Today we are introducing vSound — our first generative music model. Describe a mood, a genre, an arrangement, or hum eight bars; vSound writes a complete track that holds together from the first hook to the final bar. It is available now inside vMira and through the API for studios.
vSound was built with input from producers and musicians. The brief was direct: an end-to-end music model that respects musicality — rhythm, arrangement, dynamics — and that ships with the kind of provenance an industry with established rights conventions can build on.
The model writes the melody, the bass, the drums, and the texture together rather than stitching pre-rendered stems. The result is tracks that breathe in the same key — and the freedom to re-prompt a single bar without re-rolling the whole song.
What it does
Type a mood. A single sentence — a summer evening in Sochi, optimistic but tired — produces a usable opener in under thirty seconds. Lock the parameters. Force a key, tempo, time signature, or instrument family; vSound respects every constraint you set. Condition on melody. Hum or upload eight bars and the model arranges the rest of the song around your hook. Stems on demand. Drums, bass, harmony, and lead can be exported separately at render time so you mix in the DAW you already work in. Lyric-aware vocals. Drop a verse in Russian or English and the line sits in tune and on the meter. Re-roll a bar. Highlight measure seventeen, ask for a variation, and the rest of the song stays in place.
Built with musicians
vSound was developed alongside producers and session musicians who shaped its training corpus, its evaluation criteria, and its refusal calibration. Russian folk, jazz, classical, hip-hop, club, and orchestral cinema entered the data with equal weight — so the model's defaults are not skewed toward a single market. Where artist consent matters — voice timbre, stylistic mimicry — we built the consent flow first and the capability second.
“A music model is only as good as the relationships behind it. We did not want a system that produced facsimiles. We wanted one that producers were willing to put their name next to.”
Provenance and safety
Every track vSound generates is fingerprinted with a SynthID-class watermark designed to survive MP3 compression, time-stretching, and capture from a speaker. C2PA provenance metadata travels with the file — model version, render timestamp, prompt hash. Lyric-aware vocals will not imitate the voice of any real artist without that artist's on-file consent. We publish the dataset families used in training and the licence tier of each, and pay royalties through the standard collective-rights mechanisms in every market we operate in.
Available today
vSound is live for everyone inside vMira on Plus, Pro, and Teams. The API is open to verified studios and labels through our developer portal — write to business@vcorp.co for a pilot.
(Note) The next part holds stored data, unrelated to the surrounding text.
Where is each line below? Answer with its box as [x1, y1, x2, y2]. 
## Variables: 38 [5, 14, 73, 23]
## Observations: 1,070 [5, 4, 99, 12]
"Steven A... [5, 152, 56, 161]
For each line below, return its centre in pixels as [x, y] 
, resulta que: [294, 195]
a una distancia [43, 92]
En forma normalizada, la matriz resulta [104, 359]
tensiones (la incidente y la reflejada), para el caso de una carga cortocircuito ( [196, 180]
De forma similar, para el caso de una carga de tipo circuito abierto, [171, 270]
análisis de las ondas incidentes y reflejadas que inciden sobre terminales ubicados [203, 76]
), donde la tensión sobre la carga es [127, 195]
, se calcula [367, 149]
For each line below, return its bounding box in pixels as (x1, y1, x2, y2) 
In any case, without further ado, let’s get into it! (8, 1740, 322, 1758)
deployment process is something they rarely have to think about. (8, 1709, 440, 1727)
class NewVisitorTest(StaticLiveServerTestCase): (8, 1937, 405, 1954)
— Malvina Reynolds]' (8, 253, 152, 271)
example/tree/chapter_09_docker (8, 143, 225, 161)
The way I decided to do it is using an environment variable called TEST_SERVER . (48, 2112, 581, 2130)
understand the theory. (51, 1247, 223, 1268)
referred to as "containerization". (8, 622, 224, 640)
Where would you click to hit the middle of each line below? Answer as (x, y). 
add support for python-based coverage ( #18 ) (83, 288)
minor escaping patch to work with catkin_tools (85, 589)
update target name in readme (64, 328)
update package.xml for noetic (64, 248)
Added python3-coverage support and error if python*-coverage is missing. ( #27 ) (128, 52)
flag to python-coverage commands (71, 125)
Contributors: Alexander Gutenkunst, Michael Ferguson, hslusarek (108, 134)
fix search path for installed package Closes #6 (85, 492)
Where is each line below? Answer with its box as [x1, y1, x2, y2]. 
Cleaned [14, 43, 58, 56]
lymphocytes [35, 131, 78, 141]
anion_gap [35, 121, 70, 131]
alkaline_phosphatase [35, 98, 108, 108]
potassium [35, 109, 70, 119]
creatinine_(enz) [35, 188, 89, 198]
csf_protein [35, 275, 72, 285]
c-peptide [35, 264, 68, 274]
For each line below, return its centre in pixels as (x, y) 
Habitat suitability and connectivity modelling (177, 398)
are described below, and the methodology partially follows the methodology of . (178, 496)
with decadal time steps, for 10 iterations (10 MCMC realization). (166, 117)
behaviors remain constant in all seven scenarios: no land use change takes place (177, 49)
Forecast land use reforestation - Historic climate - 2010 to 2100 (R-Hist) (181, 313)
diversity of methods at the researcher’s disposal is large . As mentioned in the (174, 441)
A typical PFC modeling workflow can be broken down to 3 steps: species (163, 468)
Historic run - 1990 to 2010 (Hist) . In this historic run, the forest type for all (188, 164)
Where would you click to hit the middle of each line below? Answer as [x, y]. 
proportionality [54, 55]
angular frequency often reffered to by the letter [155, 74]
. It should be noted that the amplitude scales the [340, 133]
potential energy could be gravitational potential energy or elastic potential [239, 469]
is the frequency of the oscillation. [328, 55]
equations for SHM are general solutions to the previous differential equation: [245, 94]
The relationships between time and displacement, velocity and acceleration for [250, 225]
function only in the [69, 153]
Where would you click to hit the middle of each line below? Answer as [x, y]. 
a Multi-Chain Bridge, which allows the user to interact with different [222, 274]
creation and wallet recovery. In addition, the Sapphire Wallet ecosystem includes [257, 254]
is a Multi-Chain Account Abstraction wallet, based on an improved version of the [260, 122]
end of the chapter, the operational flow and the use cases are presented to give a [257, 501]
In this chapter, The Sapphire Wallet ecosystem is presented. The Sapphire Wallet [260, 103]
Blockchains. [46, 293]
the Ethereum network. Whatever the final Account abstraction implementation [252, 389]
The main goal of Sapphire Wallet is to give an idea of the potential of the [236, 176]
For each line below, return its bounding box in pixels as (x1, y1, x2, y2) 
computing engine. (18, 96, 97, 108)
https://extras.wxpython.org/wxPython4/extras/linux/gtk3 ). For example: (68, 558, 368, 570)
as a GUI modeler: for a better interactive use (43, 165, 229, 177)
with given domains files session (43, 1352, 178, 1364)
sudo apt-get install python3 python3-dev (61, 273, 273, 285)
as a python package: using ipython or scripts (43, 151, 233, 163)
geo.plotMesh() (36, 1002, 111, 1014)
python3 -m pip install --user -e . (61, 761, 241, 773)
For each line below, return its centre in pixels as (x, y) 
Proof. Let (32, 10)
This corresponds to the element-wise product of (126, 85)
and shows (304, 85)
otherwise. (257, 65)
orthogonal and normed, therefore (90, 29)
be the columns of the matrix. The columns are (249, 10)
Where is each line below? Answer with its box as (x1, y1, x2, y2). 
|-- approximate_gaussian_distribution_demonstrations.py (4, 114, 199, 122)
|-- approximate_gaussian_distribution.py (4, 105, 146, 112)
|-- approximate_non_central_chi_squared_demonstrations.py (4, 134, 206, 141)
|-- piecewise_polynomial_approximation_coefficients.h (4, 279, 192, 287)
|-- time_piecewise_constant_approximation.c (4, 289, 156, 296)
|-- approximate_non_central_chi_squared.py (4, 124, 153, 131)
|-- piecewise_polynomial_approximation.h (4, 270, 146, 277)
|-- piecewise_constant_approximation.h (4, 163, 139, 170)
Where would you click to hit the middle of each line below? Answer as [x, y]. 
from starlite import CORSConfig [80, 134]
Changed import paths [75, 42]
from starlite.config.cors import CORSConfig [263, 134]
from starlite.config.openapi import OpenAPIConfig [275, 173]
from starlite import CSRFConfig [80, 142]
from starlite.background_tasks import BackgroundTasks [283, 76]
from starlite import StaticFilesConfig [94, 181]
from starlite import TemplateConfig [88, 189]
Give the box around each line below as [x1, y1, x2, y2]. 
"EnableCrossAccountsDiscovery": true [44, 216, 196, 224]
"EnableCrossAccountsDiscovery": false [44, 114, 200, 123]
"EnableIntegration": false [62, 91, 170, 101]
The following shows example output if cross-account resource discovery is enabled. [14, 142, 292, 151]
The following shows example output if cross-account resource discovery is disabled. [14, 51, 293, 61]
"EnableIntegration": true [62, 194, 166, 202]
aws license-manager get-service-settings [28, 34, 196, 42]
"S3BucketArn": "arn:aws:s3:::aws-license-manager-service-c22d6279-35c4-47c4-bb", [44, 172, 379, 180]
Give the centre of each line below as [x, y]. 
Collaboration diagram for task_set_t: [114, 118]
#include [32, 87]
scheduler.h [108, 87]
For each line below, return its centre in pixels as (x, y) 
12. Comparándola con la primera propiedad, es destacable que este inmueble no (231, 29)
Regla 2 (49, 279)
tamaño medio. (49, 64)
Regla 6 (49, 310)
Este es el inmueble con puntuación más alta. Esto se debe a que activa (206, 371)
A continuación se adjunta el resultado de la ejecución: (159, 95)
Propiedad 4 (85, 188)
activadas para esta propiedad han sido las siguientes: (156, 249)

Hosted requests run inside the Russian Federation by default; cross-border processing is opt-in and documented per Federal Law 152-FZ. Pricing for the API tier and details on the on-premise build will be published in a separate note next month.
What is in the launch tier
Tracks up to three minutes, twelve genre families, vocals in Russian and English, separated stems on demand, image-to-music conditioning, and DAW export to the standard project formats. Longer-form composition (full arrangements, multi-section pieces beyond three minutes) and additional minority languages of the Federation are scheduled for the next release.
What it does not do
vSound is not a real-time instrument and is not a substitute for live performance. It does not imitate named artists. It does not generate audio that closely tracks a copyrighted recording supplied as conditioning input — the model will refuse and explain the constraint. As with our other models, we publish the limits we know about so customers know what to plan around.